Evaluating the model

In [None]:
model.weights

In [82]:
predictions = model(test_images)
predictions = predictions.numpy()
predicted_labels = np.argmax(predictions, axis=1)
matches = predicted_labels == test_labels
print(f"accuracy: {matches.mean():.2f}")

accuracy: 0.75


# Week3 - questions

Try to use naive version of relu and add functions.

In [84]:
def naive_relu(x):
  assert len(x.shape) == 2
  x = x.copy()
  for i in range(x.shape[0]):
    for j in range(x.shape[1]):
      x[i, j] = max(x[i, j], 0)
  return x

def naive_add(x, y):
  assert len(x.shape) == 2
  assert x.shape == y.shape
  x = x.copy()
  for i in range(x.shape[0]):
    for j in range(x.shape[1]):
      x[i, j] += y[i, j]
  return x

In [87]:
この世の中を生きていくのは = np.array( [ [1,5,9,-12] , [1,-3,-5,0] ])
孤独で難しいことではあるが = np.array( [ [1,5,9,-14] , [1,-3,-5,7] ])
naive_relu(この世の中を生きていくのは)
naive_add(この世の中を生きていくのは, 孤独で難しいことではあるが)

array([[  2,  10,  18, -26],
       [  2,  -6, -10,   7]])

Why we use x.copy()?

In [None]:
## Preventing Modification of Original Data
## Maintaining Data Integrity
## Avoiding Side Effects

Why the naive version of the code slower?

In [None]:
## 使用者定義関数を使ったから。オラクルデータベースを触っていたときからそんなこともあるの覚えた。

Try to use broadcasting with your own example.

In [96]:
x = np.array([1,2,3,4,5])
y = np.array([ [2,4,5,3,2], [2,9,11,31,48] ])

In [97]:
x = np.expand_dims(x, axis=0)
x = np.concatenate([x]*2, axis=0)
x

array([[1, 2, 3, 4, 5],
       [1, 2, 3, 4, 5]])

In [98]:
x + y

array([[ 3,  6,  8,  7,  7],
       [ 3, 11, 14, 35, 53]])

Try reshaping code and explain it to teammates.

In [101]:
x = np.array([[0., 1.],
              [2., 3.],
              [4., 5.]])
x = x.reshape( (6, 1) )
x.shape

(6, 1)

In [102]:
x = np.transpose(x)
x.shape

(1, 6)

Say x, y are scalar, find derivatives of f(x,y) = x^2*y + x*y + 3*y with respect to x and y. (Set x = 2, y = 1 for the calculation)

In [103]:
x = tf.Variable(2.)
y = tf.Variable(1.)

with tf.GradientTape() as tape:
  z = x*x*y + x*y + 3*y
grad_of_z_wrt_xy = tape.gradient(z,[x,y])

grad_of_z_wrt_xy

[<tf.Tensor: shape=(), dtype=float32, numpy=5.0>,
 <tf.Tensor: shape=(), dtype=float32, numpy=9.0>]

Set x, W and b as

x=tf.constant(np.array([1.,4.,3.]).reshape(1,3),dtype=tf.float32)

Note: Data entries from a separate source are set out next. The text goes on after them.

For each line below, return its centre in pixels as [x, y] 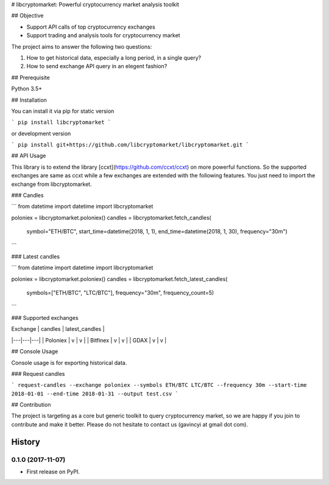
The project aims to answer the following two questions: [82, 46]
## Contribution [31, 405]
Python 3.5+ [27, 89]
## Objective [27, 16]
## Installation [29, 100]
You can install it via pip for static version [63, 111]
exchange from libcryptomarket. [51, 184]
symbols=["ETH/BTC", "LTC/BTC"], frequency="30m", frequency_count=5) [120, 293]
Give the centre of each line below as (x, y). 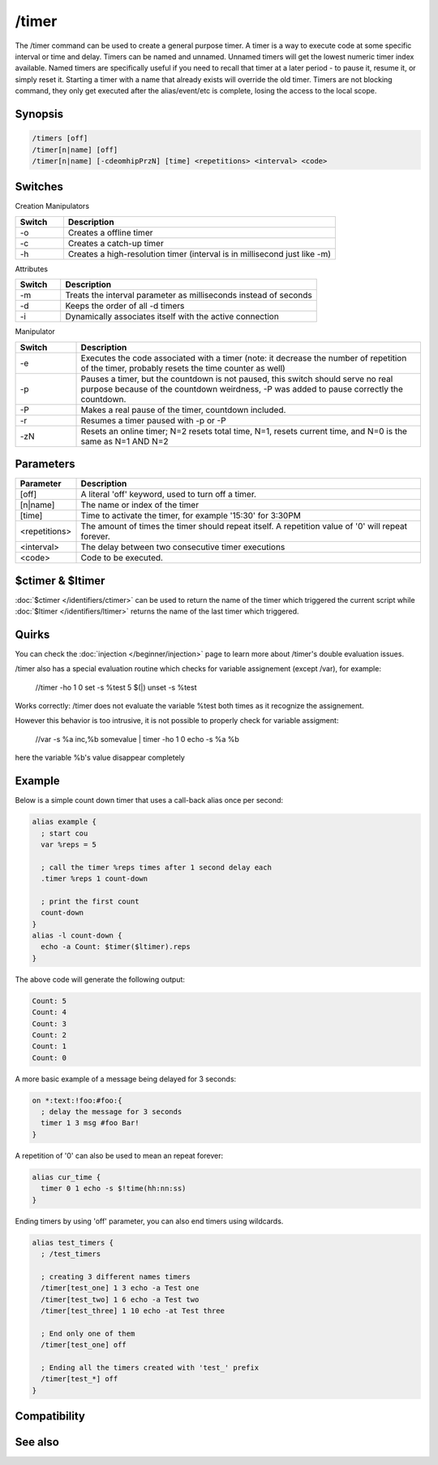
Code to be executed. (122, 558)
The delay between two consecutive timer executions (183, 547)
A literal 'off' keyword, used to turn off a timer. (169, 494)
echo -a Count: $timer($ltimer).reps (116, 947)
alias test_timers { (73, 1242)
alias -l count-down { (77, 936)
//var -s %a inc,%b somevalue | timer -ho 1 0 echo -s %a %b (137, 739)
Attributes (32, 269)
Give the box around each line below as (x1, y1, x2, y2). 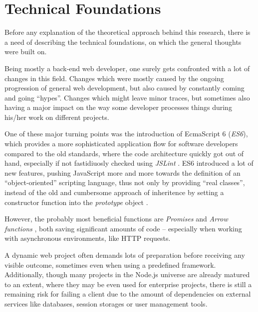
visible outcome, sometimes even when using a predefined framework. (4, 259, 216, 270)
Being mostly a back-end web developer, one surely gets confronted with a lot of (4, 63, 250, 73)
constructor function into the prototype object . (4, 197, 148, 207)
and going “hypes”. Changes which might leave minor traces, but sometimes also (4, 92, 250, 103)
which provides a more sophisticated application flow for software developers (4, 138, 238, 149)
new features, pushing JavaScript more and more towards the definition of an (4, 167, 241, 178)
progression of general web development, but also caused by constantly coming (4, 83, 245, 93)
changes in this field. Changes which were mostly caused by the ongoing (4, 73, 224, 83)
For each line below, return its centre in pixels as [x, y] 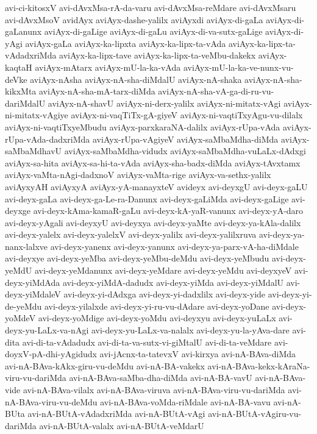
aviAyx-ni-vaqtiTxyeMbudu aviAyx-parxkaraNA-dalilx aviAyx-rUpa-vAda [143, 126]
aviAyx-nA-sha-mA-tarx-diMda [97, 91]
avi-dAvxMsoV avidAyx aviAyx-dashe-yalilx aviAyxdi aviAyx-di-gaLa [134, 19]
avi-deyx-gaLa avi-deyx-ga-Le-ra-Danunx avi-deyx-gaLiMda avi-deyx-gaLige [147, 198]
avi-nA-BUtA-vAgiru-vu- [255, 414]
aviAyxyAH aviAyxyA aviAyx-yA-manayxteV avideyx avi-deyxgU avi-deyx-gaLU [156, 186]
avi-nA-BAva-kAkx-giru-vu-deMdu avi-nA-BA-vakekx [105, 365]
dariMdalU [25, 103]
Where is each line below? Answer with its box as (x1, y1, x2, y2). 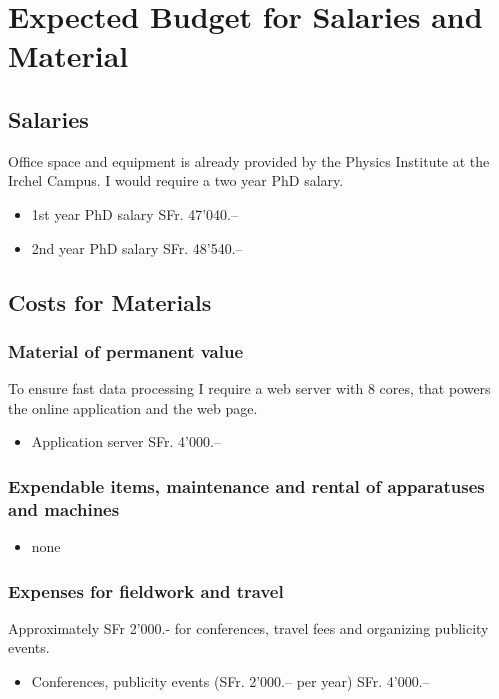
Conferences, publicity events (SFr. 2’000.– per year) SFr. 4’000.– (31, 671, 430, 692)
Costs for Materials (8, 286, 212, 317)
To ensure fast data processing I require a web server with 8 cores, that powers (8, 378, 491, 399)
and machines (8, 496, 120, 521)
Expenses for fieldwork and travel (8, 578, 284, 603)
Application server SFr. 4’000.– (31, 431, 221, 452)
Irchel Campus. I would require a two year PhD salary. (8, 170, 344, 191)
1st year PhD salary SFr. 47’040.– (31, 203, 239, 224)
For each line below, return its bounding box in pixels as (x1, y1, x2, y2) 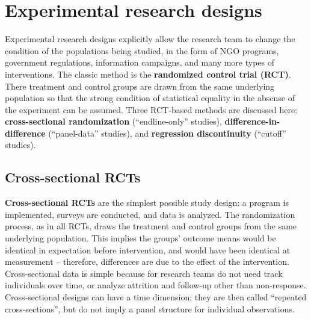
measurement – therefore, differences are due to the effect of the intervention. (5, 255, 289, 268)
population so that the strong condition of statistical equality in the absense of (5, 91, 295, 104)
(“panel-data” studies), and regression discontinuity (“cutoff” (48, 126, 286, 139)
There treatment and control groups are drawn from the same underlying (5, 79, 275, 92)
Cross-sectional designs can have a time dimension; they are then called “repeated (5, 291, 307, 303)
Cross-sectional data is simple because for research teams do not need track (5, 267, 283, 279)
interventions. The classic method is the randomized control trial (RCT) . (5, 67, 291, 80)
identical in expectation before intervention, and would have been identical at (5, 243, 291, 256)
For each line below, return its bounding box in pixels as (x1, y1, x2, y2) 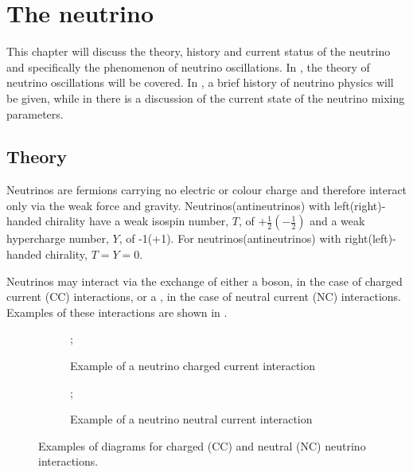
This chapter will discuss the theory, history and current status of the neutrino (6, 43, 391, 60)
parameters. (6, 105, 64, 122)
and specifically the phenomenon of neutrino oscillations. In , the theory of (6, 58, 370, 75)
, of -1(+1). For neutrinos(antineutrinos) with (119, 230, 341, 247)
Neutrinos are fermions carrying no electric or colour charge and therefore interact (6, 181, 407, 198)
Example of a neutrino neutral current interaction (70, 411, 313, 427)
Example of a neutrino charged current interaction (70, 357, 316, 374)
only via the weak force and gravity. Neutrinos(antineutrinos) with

W=tf.Variable(tf.random.uniform((3,2)),dtype=tf.float32)

b=tf.Variable(tf.zeros((2,)),dtype=tf.float32

In [104]:
x=tf.constant(np.array([1.,4.,3.]).reshape(1,3),dtype=tf.float32)
W=tf.Variable(tf.random.uniform((3,2)),dtype=tf.float32)
b=tf.Variable(tf.zeros((2,)),dtype=tf.float32)

Find derivatives of f(W, b) = (xW + b) with respect to W and b.

In [106]:
with tf.GradientTape() as tape:
  z = tf.matmul(x, W) + b
快乐的深圳旅行 = tape.gradient(z,[W,b])

快乐的深圳旅行

[<tf.Tensor: shape=(3, 2), dtype=float32, numpy=
 array([[1., 1.],
        [4., 4.],
        [3., 3.]], dtype=float32)>,
 <tf.Tensor: shape=(2,), dtype=float32, numpy=array([1., 1.], dtype=float32)>]

Find derivatives of f(W, b) = (xW + b)^3 with respect to W and b.

In [108]:
with tf.GradientTape() as tape:
  z = tf.pow(tf.matmul(x, W) + b, 3)
无聊的海南旅行 = tape.gradient(z,[W,b])

无聊的海南旅行

[<tf.Tensor: shape=(3, 2), dtype=float32, numpy=
 array([[ 24.104362,  34.991413],
        [ 96.41745 , 139.96565 ],
        [ 72.31309 , 104.97424 ]], dtype=float32)>,
 <tf.Tensor: shape=(2,), dtype=float32, numpy=array([24.104362, 34.991413], dtype=float32)>]